--- What to work on ---
Copy the material below verbatim from the line with "pixels as (x, y)" to the line with "( https://github.com/facebookresearch/detectron2 )", both lines included, omitting pictures and every line outside that range.

--- Listed records ---
>>>
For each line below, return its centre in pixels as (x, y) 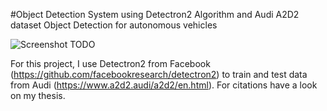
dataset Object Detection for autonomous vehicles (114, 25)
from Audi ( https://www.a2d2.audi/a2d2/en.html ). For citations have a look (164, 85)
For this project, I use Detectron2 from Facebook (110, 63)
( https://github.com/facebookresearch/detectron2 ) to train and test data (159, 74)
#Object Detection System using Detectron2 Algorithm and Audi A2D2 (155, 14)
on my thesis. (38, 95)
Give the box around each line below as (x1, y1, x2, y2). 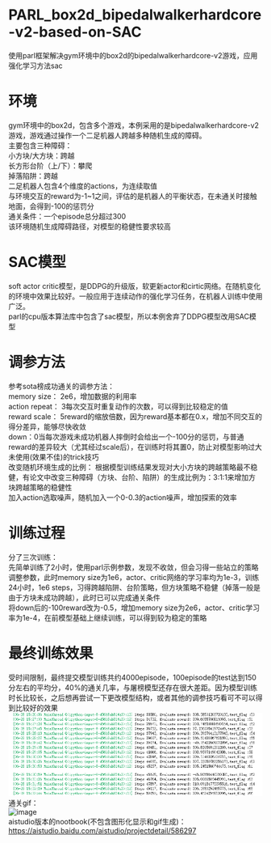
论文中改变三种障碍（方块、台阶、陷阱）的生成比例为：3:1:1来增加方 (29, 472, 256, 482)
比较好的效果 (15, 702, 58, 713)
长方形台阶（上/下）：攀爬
<<<
>>>
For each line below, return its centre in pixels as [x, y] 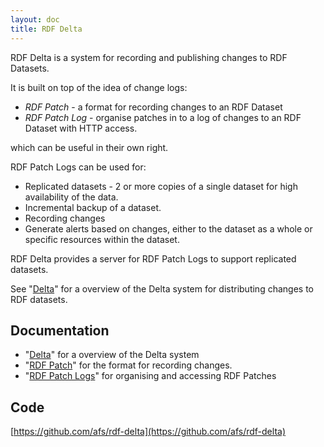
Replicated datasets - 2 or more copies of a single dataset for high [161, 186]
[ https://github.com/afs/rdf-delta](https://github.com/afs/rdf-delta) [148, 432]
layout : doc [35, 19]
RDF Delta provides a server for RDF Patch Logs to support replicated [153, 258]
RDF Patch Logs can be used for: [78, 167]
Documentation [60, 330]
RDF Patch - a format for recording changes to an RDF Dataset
<<<
>>>
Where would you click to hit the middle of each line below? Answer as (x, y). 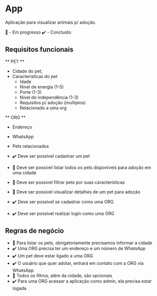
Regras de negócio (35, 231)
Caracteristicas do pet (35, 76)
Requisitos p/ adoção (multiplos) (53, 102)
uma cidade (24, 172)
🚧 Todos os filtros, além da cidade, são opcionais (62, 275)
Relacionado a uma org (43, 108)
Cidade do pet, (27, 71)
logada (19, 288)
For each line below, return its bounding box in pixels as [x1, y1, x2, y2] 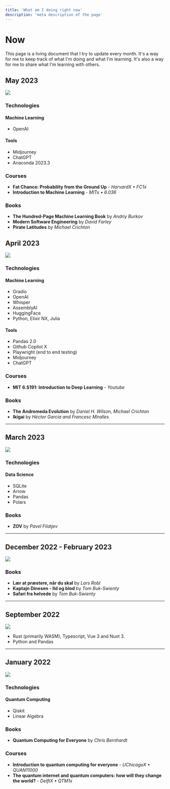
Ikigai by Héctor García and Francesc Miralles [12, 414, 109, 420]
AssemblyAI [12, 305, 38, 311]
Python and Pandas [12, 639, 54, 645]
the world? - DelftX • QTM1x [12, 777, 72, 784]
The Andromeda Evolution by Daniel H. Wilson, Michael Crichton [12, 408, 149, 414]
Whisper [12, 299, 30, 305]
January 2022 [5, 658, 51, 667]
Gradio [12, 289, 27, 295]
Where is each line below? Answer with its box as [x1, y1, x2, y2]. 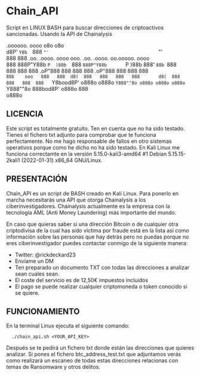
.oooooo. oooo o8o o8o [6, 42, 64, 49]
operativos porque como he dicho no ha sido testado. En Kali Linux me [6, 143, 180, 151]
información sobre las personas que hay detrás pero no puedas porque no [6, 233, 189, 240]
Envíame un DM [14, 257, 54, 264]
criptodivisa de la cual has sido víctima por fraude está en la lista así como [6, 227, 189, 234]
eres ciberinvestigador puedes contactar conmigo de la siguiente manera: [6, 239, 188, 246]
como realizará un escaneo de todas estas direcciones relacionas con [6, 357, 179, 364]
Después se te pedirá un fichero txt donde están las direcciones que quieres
<<<
--- Response area ---
For each line below, return its centre in pixels as (x, y) 
dataset Object Detection for autonomous vehicles (114, 25)
from Audi ( https://www.a2d2.audi/a2d2/en.html ). For citations have a look (164, 85)
For this project, I use Detectron2 from Facebook (110, 63)
( https://github.com/facebookresearch/detectron2 ) to train and test data (159, 74)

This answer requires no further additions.